Realtor.com says the median home listing price in the U.S. topped $300,000 for the first time in history in March, representing a price increase of 7 percent compared to the same period a year ago.
“The typical U.S. home list price has set a new high right on the cusp of the spring homebuying season, and despite a slowing growth rate, home prices will likely continue to set new records later this year,” said Danielle Hale, realtor.com’s chief economist, in a statement.
Hale warned that home prices in the U.S. will likely continue to rise as we head into spring. The good new is that inventories should also increase, but this will happen at a slower pace than has been seen in the preceding few months.
“A buyer’s experience will vary notably, depending on the market and the price point they’re targeting,” Hale said.
So-called entry-level homes, which are those valued at $200,000 or below, are therefore becoming harder to find. The availability of such homes has fallen by 9 percent in the last 12 months, realtor.com said.
The overall uptick in list prices in March is mostly due to the rise in inventory in the high-end market. The inventory of homes priced above $750,000 continues to increase, up 11 percent year over year.
Elsewhere, the number of newly listed properties hitting the market fell by 0.4 percent compared to last year, “suggesting that while buyers may have more options to choose from, the share of fresh properties coming up for sale has not increased,” realtor.com said in its report.

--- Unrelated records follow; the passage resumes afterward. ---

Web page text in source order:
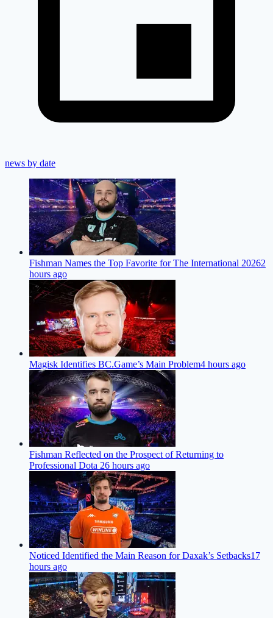
news by date
Fishman Names the Top Favorite for The International 20262
hours ago
Magisk Identifies BC.Game’s Main Problem4 hours ago
Fishman Reflected on the Prospect of Returning to
Professional Dota 26 hours ago
Noticed Identified the Main Reason for Daxak’s Setbacks17
hours ago
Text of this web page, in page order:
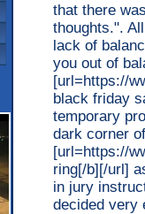
that there
thoughts.".
lack of
you out of
[url=https://
black friday
temporary
dark corner
[url=https://
ring[/b][/url]
in jury
decided very
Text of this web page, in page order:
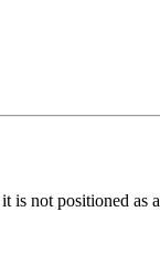
not positioned
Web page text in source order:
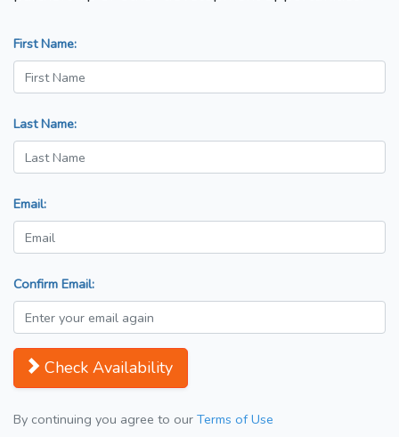
First Name:
Last Name:
Email:
Confirm Email:
Check Availability
By continuing you agree to our Terms of Use
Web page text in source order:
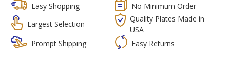
Easy Shopping
No Minimum Order
Largest Selection
Quality Plates Made in
USA
Prompt Shipping
Easy Returns
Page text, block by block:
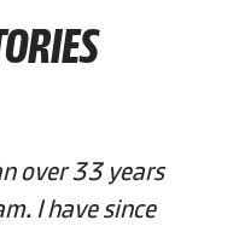
over 33 years
I have since
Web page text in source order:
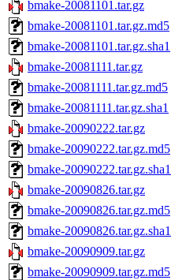
bmake-20081101.tar.gz
bmake-20081101.tar.gz.md5
bmake-20081101.tar.gz.sha1
bmake-20081111.tar.gz
bmake-20081111.tar.gz.md5
bmake-20081111.tar.gz.sha1
bmake-20090222.tar.gz
bmake-20090222.tar.gz.md5
bmake-20090222.tar.gz.sha1
bmake-20090826.tar.gz
bmake-20090826.tar.gz.md5
bmake-20090826.tar.gz.sha1
bmake-20090909.tar.gz
bmake-20090909.tar.gz.md5

The housing markets that saw the largest inventory decreases in March were: St. Louis (down 19 percent); Washington, D.C. (down 14 percent); and Oklahoma City (down 11 percent). On the other hand, the metros seeing some of the biggest upticks in inventories were mostly in pricier, West Coast markets, like San Jose, Calif. (up 114 percent); Seattle (up 77 percent); and San Francisco (up 44 percent).